You’re determined and you know what you want and when you want. You often ignore things I say though you are gently enought to pretend that you are hearing me and that you are actually paying any attention. I often feel despere about it but I know that this is what will protect you and will help you walking your path. As a person I like the way you are, as a mother is often difficult.
You love to paint and draw and it was only recently that your drawings evolved from doodles and scratchs to things that we realize what they are. You like stories and to do math, but you do not like the feeling of not knowing something and when you feel insecure you lack the perseverance of trying to overcame your dificulties, and so you give up until you come back to find the will to carry on.
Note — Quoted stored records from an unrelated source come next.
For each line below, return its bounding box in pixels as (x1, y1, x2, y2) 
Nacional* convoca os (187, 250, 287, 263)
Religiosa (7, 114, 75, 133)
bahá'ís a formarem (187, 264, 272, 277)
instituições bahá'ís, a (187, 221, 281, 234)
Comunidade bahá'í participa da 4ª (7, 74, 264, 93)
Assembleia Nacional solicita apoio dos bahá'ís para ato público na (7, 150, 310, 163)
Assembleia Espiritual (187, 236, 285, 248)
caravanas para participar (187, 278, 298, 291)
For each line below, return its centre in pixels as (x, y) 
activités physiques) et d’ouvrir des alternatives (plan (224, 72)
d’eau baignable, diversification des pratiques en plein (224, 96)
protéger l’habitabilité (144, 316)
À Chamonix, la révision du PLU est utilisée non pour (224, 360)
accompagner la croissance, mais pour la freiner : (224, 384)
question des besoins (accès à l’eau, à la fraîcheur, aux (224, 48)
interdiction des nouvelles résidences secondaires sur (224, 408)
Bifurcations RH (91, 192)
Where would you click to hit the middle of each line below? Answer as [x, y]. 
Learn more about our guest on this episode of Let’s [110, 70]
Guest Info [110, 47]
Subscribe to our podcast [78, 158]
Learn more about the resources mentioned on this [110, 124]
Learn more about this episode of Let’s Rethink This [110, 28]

You like Tom & Jerry more than any cartoon, and your favorite princess is Cinderella. You have nightmares with the villains of the movies and that’s why you stopped seeing the Princess and the Frog. When you choose a movies to watch you often say you do not want to see this one or that one because you’ll have bad dreams with either character, as you do with Gargamel of the Smurfs.
You have a fantastic relationship with your sister, you are maternal and I think that often you take advantage and play beeing a mothers with a real baby. When you are eating and I get up from the table you take advantage of the opportunity and feed you sister with a spoonful to her mouth and sometimes in the morning when I get up and go to your room I see the two in your bed. You are careful and you put her on her shoes when she gets up because you know that none of you should walk barefoot. You have an obsession with taking your sister to the potty!
Sure you both have fights but luckily, most of the time, you both play without fights over toys, though sometimes we get so excited playing and running around the house that it always ends up with one of you crying because it crippled . But it’s all part of the game.
You still have an inexplicable fear of dogs and discovered that you like rice pudding, both eating and doing it, so almost every week we make rice pudding for you. You also like to help me in the kitchen and you like to bake biscuits and cookies and you almost don’t need my help for that. You like to make cookies to offer to your teacher, which I think is fantastic.
You are a cookie. You’re my sweet little cookie and you are making my world go round for 5 years!